# IBM Data Science Specialization Capstone
This notebook is part of the IBM datascience capstone projects.

## Segmenting and Clustering Neighborhoods in Toronto - Part 3

In Part 1 of this project, we collected the Toronto neighborhoods data from a web page, converted it to a pandas dataframe, and cleaned and pre-processed it.

In Part 2, we collected the latitude and logitude of each neighborhood and added it to our dataframe so that we can utilize the Foursquare location data.

In this final part, we will explore and cluster the neighborhoods in Toronto.

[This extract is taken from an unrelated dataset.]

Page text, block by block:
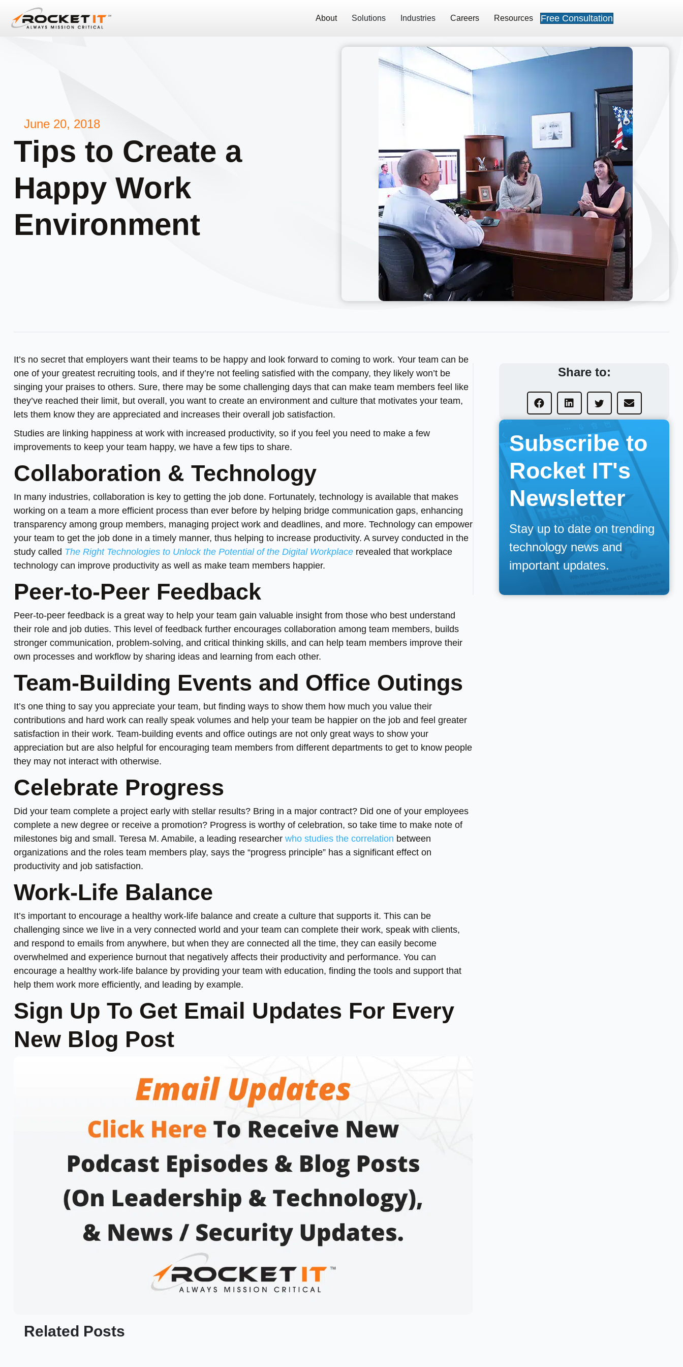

### Install required packages

In [1]:
import sys
!{sys.executable} -m pip install pandas
!{sys.executable} -m pip install beautifulsoup4
!{sys.executable} -m pip install requests
!{sys.executable} -m pip install geopy
!{sys.executable} -m pip install sklearn
!{sys.executable} -m pip install folium
!{sys.executable} -m pip install matplotlib



### Import dependencies

In [2]:
from bs4 import BeautifulSoup
from geopy.geocoders import Nominatim
from sklearn.cluster import KMeans
import requests
import pandas as pd
from pandas.io.json import json_normalize
import numpy as np
import folium
import matplotlib.cm as cm
import matplotlib.colors as colors

## Part 1 Revisited - Collect neighborhood data for Toronto and convert it into a pandas dataframe

The data will be collected from Wikipedia page: https://en.wikipedia.org/wiki/List_of_postal_codes_of_Canada:_M

This page contains a list of postal codes in Canada where the first letter is M.

In [3]:
# Get the HTML text from the wiki page
wiki_url = 'https://en.wikipedia.org/wiki/List_of_postal_codes_of_Canada:_M'
html_text = requests.get(wiki_url).text

# Extract the table data using BeautifulSoup
soup = BeautifulSoup(html_text)
table = soup.find('table', attrs={'class':'wikitable sortable'})
trs = table.find_all('tr')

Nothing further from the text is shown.